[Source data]
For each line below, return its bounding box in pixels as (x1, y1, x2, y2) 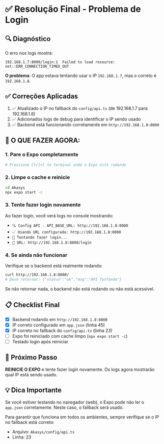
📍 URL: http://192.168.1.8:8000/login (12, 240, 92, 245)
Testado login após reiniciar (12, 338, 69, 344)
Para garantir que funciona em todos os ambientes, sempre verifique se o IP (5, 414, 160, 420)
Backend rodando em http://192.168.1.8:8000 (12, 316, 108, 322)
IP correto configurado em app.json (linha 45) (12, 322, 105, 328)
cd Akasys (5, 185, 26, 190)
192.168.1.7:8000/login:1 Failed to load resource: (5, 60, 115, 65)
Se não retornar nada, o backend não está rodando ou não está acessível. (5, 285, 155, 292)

---

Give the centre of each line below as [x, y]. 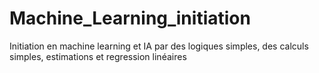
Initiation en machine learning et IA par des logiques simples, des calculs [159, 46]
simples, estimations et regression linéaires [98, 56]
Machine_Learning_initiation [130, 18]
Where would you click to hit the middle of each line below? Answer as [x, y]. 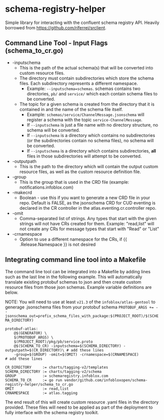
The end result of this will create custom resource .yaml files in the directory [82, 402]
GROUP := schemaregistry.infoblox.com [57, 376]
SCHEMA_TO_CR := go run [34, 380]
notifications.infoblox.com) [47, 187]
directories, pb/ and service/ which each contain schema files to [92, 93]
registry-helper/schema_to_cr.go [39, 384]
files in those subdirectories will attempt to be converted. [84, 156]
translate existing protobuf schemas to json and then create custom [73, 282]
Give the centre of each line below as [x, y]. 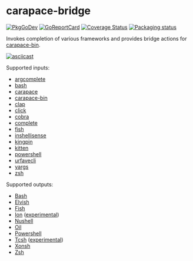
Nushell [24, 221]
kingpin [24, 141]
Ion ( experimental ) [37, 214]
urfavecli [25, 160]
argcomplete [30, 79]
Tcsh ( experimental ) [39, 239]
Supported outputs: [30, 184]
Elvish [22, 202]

■ ACTION ITEM
Answer with the number alone: how many lines in the records include the word "create"?

■ RESPONSE TO THE TASK
2